This is not an entirely new project, more of an expansion of the AWS Area Eligibility API
project. As I was updating the data for that project the idea to add more features came to
mind. In this case I wanted to try and add visualizations to the page to help make it more
user friendly.
The visuals come in the form of a map build using Leaflet.JS. I have had a fair amount of
experience with this form using it with the R package but not much with coding it by hand.
So it was a bit of a learning experience.
When users enter an address and it is matched with the Census bureau geocoding address file.
The lambda functions were updated to extract the GPS coordinates from that reply and serve
them with the response.
Similarly the data that was loaded into the DynamoDB table was extended to include census
block groups (eligibility areas) in the form of JSON objects. Though finding what format to
convert them to how to load them into the DB was a cause of several headaches.

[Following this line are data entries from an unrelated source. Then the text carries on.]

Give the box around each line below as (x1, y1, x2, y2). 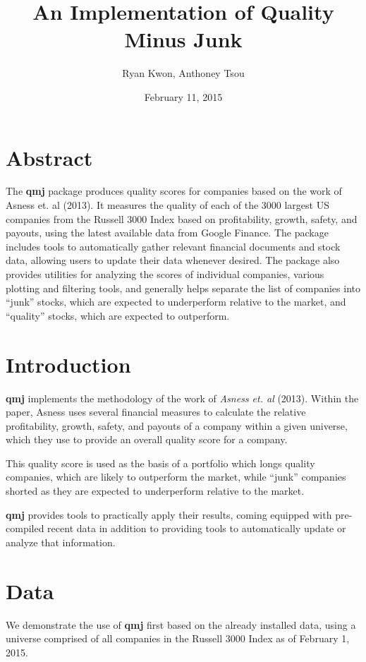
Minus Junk (124, 25, 243, 54)
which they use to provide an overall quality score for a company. (6, 432, 288, 447)
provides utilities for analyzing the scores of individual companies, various (6, 267, 324, 281)
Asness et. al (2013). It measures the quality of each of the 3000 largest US (6, 198, 329, 212)
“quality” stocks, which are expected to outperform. (6, 308, 230, 323)
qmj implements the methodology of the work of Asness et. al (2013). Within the (6, 390, 359, 405)
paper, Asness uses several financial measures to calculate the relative (6, 404, 306, 419)
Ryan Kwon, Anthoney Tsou (122, 66, 245, 80)
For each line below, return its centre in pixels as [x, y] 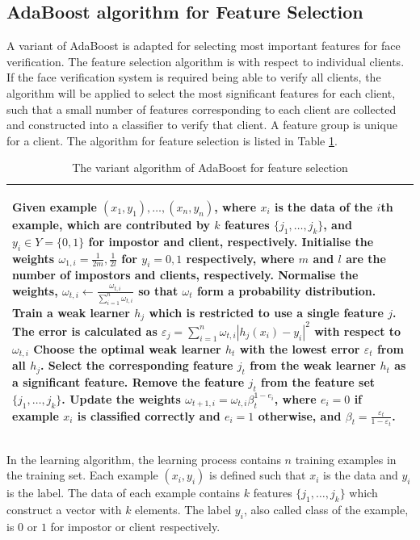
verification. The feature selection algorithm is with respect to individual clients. [206, 61]
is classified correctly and [149, 415]
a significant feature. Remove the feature [128, 381]
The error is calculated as [85, 331]
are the [366, 258]
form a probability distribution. [286, 290]
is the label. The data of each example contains [124, 493]
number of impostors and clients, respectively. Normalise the [185, 275]
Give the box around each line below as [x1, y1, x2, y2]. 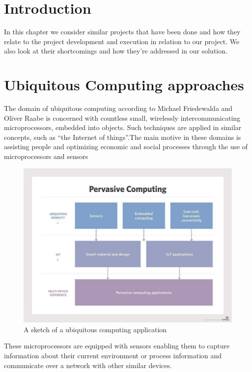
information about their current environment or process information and [4, 350, 222, 361]
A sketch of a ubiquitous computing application [24, 324, 167, 334]
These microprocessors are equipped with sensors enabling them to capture [4, 341, 230, 351]
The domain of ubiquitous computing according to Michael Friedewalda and [4, 103, 233, 113]
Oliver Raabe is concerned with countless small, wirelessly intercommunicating [4, 112, 241, 123]
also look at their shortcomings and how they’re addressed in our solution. [4, 46, 227, 56]
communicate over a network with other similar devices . [4, 360, 172, 370]
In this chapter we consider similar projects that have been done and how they [4, 27, 241, 37]
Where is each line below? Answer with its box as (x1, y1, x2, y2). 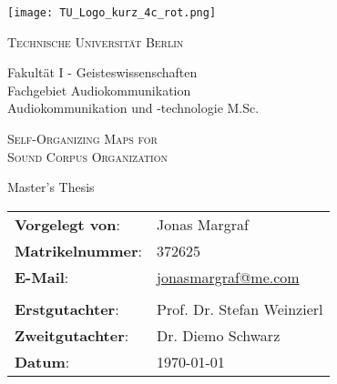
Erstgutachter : (15, 298, 119, 319)
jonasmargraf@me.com (157, 266, 300, 288)
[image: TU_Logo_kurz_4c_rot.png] (7, 6, 217, 19)
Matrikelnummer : (15, 239, 143, 261)
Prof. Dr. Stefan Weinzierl (157, 298, 323, 319)
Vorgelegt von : (15, 213, 120, 235)
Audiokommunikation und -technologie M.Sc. (7, 98, 260, 117)
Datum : (15, 350, 70, 372)
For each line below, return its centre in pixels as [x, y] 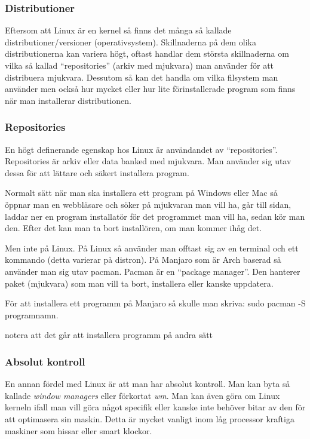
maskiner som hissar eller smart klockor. [79, 430]
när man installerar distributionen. [68, 100]
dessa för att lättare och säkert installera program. [97, 172]
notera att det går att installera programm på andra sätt [109, 335]
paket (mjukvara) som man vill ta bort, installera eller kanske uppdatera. [139, 283]
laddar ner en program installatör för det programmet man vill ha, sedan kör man [155, 216]
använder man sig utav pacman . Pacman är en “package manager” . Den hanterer [153, 271]
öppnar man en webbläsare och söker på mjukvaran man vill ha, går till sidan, [148, 204]
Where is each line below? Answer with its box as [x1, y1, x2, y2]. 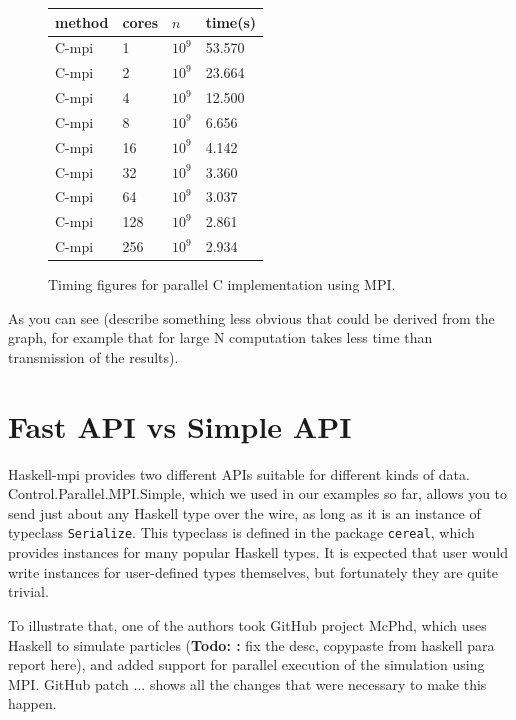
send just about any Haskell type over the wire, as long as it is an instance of [8, 502, 481, 523]
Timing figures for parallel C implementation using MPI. [48, 274, 396, 295]
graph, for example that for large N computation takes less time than [8, 327, 433, 348]
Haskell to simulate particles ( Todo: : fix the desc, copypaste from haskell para [8, 634, 495, 655]
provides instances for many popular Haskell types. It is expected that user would [8, 542, 509, 563]
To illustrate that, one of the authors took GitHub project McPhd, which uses [8, 614, 487, 635]
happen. [8, 693, 57, 714]
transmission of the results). [8, 346, 179, 367]
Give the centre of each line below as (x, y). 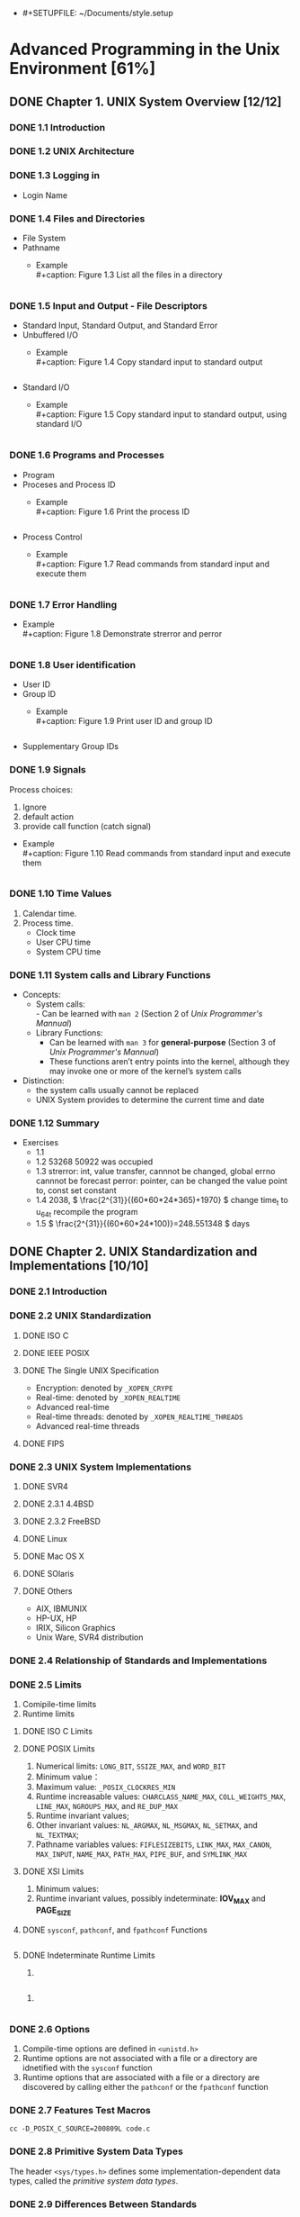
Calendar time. (49, 913)
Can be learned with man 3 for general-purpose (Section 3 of (163, 1043)
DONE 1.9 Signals (48, 770)
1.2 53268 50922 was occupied (94, 1162)
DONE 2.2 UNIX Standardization (80, 1316)
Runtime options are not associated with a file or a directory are (140, 2058)
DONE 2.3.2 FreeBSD (62, 1521)
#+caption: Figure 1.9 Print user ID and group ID (124, 721)
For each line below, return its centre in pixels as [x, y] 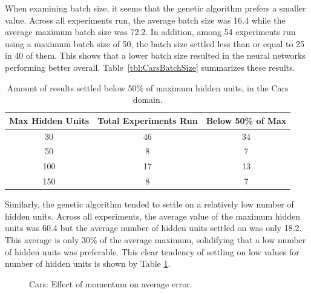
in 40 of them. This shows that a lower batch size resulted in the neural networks [155, 55]
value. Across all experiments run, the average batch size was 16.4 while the [145, 20]
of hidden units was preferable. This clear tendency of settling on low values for [152, 251]
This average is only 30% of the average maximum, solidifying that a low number [155, 240]
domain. [148, 100]
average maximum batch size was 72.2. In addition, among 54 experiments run [150, 32]
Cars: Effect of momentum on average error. [111, 283]
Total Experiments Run [148, 120]
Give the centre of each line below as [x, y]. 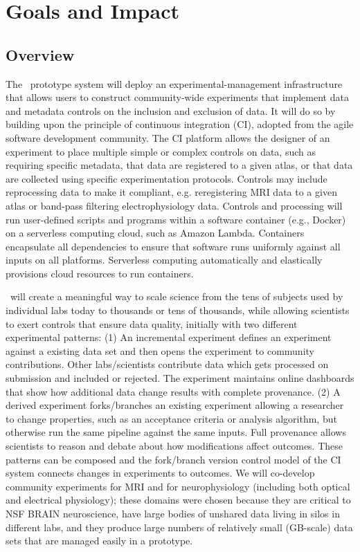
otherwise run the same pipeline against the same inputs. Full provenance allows [176, 432]
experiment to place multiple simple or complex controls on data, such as [161, 151]
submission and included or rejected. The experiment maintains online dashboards [180, 378]
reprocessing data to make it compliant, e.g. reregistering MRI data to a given [171, 192]
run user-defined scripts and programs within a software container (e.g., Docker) [176, 219]
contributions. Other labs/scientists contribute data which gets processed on [167, 364]
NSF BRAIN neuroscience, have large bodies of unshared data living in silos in [173, 513]
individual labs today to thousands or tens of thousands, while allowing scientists [178, 310]
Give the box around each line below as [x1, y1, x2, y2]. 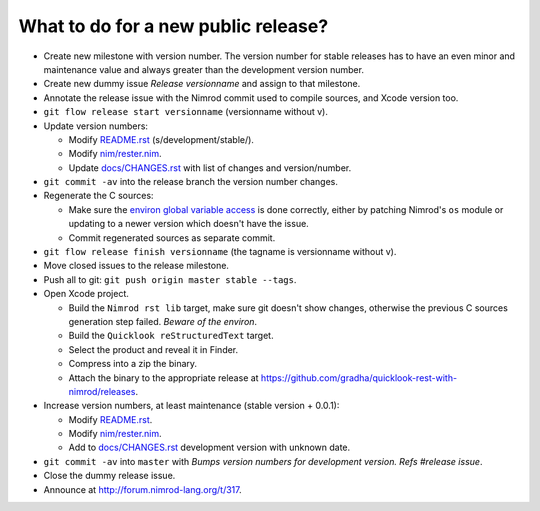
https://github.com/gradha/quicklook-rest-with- [260, 371, 458, 384]
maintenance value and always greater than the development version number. [43, 63, 365, 75]
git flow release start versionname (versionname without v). [43, 106, 329, 118]
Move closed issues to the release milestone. [43, 260, 230, 272]
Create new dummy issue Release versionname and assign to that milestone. [43, 78, 361, 90]
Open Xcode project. [43, 288, 130, 300]
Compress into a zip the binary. [68, 358, 198, 370]
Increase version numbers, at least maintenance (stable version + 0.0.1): [43, 400, 340, 412]
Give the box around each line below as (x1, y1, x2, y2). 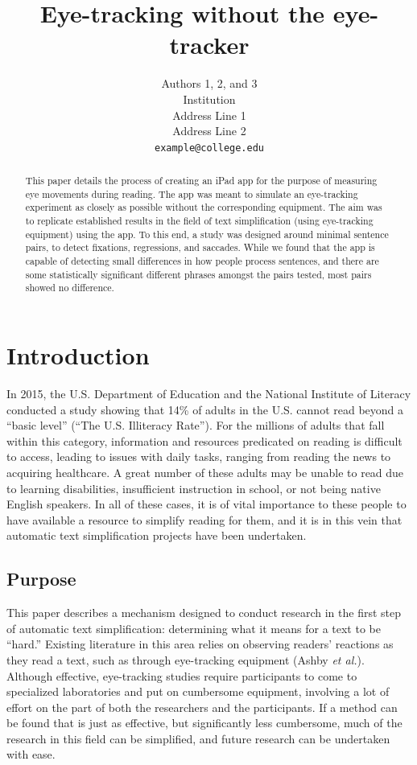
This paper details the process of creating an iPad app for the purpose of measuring (25, 174, 378, 187)
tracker (169, 28, 250, 61)
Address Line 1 (172, 106, 246, 123)
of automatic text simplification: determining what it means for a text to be (6, 619, 381, 636)
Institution (183, 90, 236, 107)
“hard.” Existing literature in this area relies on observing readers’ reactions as (6, 635, 394, 652)
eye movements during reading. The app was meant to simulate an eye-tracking (25, 187, 358, 200)
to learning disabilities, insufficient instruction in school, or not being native (6, 479, 381, 496)
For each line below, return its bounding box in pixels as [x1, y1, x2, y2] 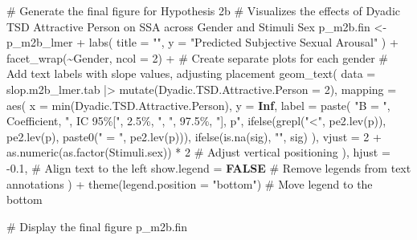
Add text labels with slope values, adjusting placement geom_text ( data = [6, 65, 376, 82]
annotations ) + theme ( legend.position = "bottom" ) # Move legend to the [6, 175, 373, 192]
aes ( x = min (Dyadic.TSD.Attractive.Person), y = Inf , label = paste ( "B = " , [6, 96, 390, 113]
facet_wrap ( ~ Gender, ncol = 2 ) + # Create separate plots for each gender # [6, 49, 388, 66]
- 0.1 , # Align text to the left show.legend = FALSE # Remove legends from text [6, 159, 411, 176]
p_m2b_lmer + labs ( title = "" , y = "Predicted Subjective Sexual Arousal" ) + [6, 34, 399, 51]
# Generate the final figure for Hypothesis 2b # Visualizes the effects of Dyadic [6, 2, 400, 18]
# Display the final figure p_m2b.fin [6, 218, 188, 234]
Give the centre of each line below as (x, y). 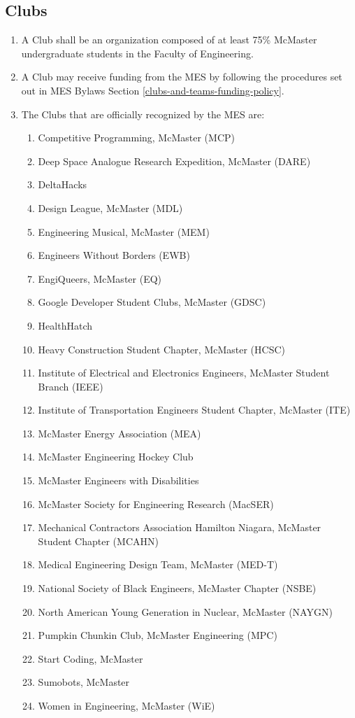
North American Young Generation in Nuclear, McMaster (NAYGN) (185, 611)
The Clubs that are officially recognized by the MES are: (143, 114)
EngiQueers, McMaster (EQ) (100, 278)
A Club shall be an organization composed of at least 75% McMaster (169, 40)
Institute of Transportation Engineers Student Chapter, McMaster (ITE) (194, 410)
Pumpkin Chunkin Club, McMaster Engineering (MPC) (158, 635)
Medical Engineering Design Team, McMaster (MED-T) (158, 564)
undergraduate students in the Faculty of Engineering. (137, 53)
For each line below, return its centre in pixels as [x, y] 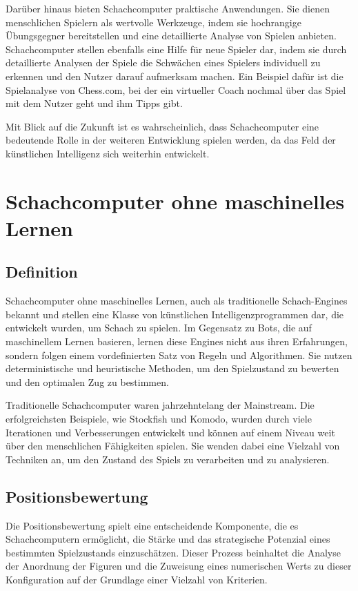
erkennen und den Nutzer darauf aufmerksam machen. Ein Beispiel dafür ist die [175, 76]
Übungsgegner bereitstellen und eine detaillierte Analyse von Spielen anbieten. [171, 36]
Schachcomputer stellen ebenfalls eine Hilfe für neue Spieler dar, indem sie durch [176, 49]
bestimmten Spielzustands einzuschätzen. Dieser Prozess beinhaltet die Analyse [173, 552]
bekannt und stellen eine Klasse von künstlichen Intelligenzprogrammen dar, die [175, 314]
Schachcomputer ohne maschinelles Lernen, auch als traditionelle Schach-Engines [177, 301]
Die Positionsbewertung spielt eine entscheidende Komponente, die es [152, 525]
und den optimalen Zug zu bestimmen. [87, 381]
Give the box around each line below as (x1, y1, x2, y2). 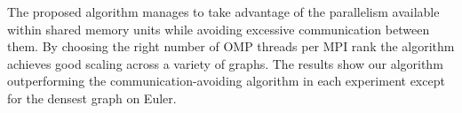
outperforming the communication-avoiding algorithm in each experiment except (7, 72, 445, 90)
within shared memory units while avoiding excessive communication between (7, 19, 430, 38)
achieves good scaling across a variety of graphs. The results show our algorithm (7, 54, 443, 72)
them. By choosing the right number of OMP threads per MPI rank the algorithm (7, 37, 455, 56)
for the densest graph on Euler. (7, 88, 177, 107)
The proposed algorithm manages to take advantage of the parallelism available (7, 3, 440, 20)
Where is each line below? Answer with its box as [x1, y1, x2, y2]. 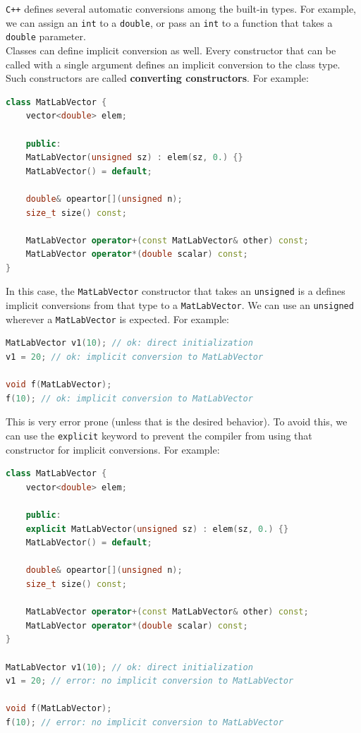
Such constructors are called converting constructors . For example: [6, 71, 309, 85]
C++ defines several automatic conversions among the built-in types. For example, [6, 1, 356, 16]
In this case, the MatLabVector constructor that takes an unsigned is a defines [6, 284, 345, 298]
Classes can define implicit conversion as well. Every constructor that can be [6, 42, 336, 57]
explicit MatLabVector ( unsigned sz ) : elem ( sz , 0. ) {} [25, 523, 289, 534]
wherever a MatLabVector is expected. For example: [6, 311, 229, 326]
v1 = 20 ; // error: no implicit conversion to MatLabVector [6, 676, 294, 686]
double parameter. [6, 29, 86, 44]
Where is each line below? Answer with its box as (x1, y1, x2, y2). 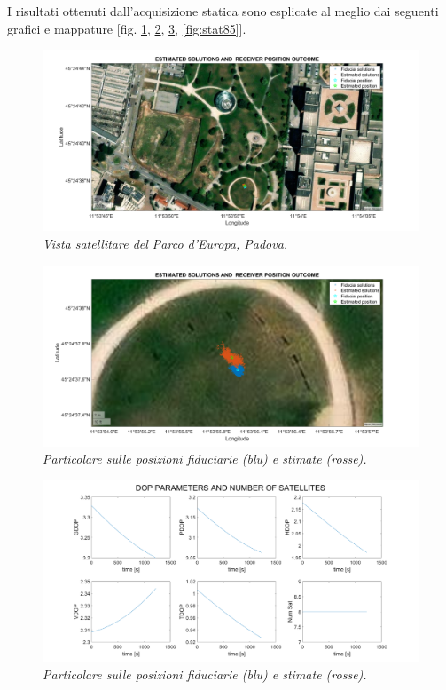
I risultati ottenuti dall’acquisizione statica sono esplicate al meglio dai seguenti (7, 2, 439, 20)
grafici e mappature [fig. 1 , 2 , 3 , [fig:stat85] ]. (7, 19, 246, 37)
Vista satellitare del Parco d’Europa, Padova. (43, 234, 288, 252)
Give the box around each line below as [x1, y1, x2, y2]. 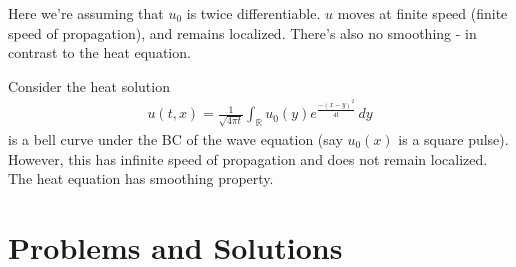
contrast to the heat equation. [8, 42, 191, 63]
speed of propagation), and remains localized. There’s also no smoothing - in [8, 22, 477, 43]
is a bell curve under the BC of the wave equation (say [8, 129, 343, 150]
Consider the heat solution [8, 75, 170, 96]
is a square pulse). [398, 129, 509, 150]
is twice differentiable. [186, 3, 321, 23]
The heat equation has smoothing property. [8, 168, 274, 189]
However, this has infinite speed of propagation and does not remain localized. [8, 148, 488, 169]
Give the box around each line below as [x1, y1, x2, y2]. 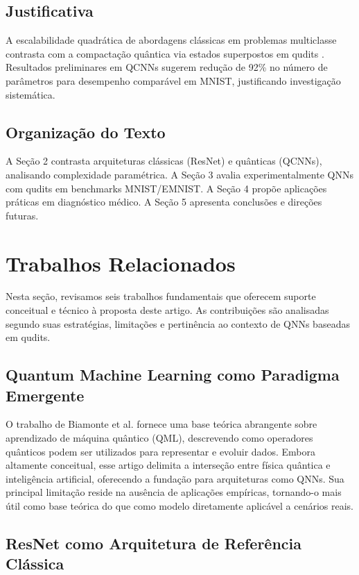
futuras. [6, 208, 39, 222]
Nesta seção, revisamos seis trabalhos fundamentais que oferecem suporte [6, 289, 316, 303]
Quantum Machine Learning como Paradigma [6, 364, 340, 385]
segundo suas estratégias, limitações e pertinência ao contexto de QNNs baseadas [6, 316, 350, 331]
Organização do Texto [6, 121, 166, 142]
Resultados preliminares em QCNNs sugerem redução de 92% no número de [6, 60, 328, 74]
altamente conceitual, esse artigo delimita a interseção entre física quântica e [6, 458, 331, 472]
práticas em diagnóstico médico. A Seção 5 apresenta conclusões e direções [6, 194, 322, 209]
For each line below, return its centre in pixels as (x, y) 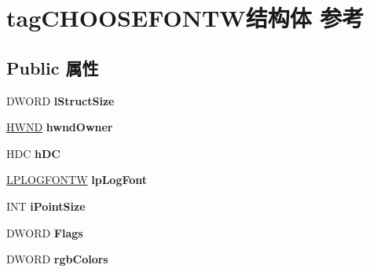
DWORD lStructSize (60, 100)
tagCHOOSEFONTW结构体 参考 (185, 18)
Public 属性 (53, 67)
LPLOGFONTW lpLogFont (77, 180)
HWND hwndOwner (60, 127)
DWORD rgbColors (57, 259)
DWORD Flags (45, 232)
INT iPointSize (46, 206)
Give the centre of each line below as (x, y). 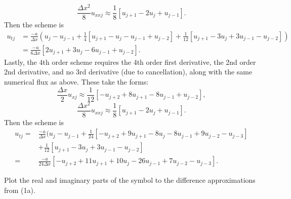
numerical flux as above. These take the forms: (76, 81)
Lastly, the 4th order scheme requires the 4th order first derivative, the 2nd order (130, 62)
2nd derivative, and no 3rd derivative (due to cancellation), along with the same (128, 72)
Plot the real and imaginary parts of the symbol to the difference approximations (130, 180)
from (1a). (20, 190)
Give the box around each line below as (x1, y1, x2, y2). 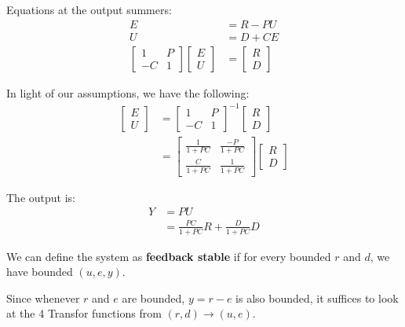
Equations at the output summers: (6, 2, 172, 17)
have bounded (6, 263, 73, 280)
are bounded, (122, 289, 185, 306)
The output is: (6, 189, 75, 205)
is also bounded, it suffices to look (235, 289, 399, 306)
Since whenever (6, 289, 80, 306)
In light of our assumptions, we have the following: (6, 84, 250, 101)
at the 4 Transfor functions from (6, 305, 162, 321)
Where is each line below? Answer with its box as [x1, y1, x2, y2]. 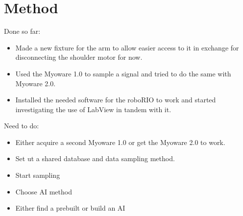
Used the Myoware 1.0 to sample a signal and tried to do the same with [15, 68, 231, 78]
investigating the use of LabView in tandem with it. [15, 104, 171, 114]
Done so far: [4, 26, 41, 36]
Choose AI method [15, 186, 72, 196]
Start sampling [15, 170, 60, 180]
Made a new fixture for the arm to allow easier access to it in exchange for [15, 42, 239, 52]
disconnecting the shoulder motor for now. [15, 52, 143, 62]
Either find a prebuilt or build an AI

In the end along with location pins outlines of eligibility areas and any areas used in
calculation eligibility are displayed to users when an address match is found.
Peeling away abstraction can feel like you are relearning something that you already know but also have never seen before.
Cannot use bulk import from S3
Typically to load the database I had been adding a nationwide CSV to S3 and running a bulk import job. This method lowers cost and was fairly simple to implement by having my code generate a CSV of each eligibility area and important details. However the JSON formatting for adding geometry was not well received by the AWS file parser. The result was building an iterative record uploader in python with the SDK
Size matters
In DynamoDB there is a limit on record size. You can store up to 400kb in a "row" or partition. When I was simply storing indexes and a few columns of numeric data this was not an issue. However, the USDA dataset uses high resolution block group shapes that can quickly fill the 400kb limit, especially when storing multiple polygons per record (in the case of calculated eligibility). This required dropping some shapes down to lower resolution models specifically made for map displays.
CloudFront Cache
As with all content delivery networks when you make updates to your webpage it can take time to propagate out to the edge network. Cloudfront does kindly add an option to invalidate cache objects that can be set with filters. But this also taught me it is helpful to incorporate a version tag as a comment in your static pages. If you are not changing visuals and simply updating things like the Javascript embedded in the page, the version number can help you identify if you are being served the latest version for testing.
Retrospective
This took a little time to figure out. There was a lot of scratching my head as I got vague errors about ingestion failures. There was a lot of reading documentation on supported file types and subsequent data types. I still believe it should be possible to upload the data in a DynamoJSON or AmazonIon file, I just did not have success in converting my data to those formats and getting them to upload to a table.
The size limit was also something I had not expected to become an issue. However in many states where there are block groups that cover large areas die to low population, the resolution of the shapes used for analysis can overwhelm the size limits. I had considered changing the storage method for the geometry, but I was hoping to avoid major adjustment to architecture.
If there is ever a need specifically to store and serve high resolution files it might be best to reference to other DB entries and pay for the additional read units. Otherwise it may be beneficial to use the lambda functions to generate signed URLs that would allow the JS to pull JSON files from S3 or else read them in lambda and push the JSON as a string back to the javascript.
Perhaps the next version of this will lead to some architectural changes.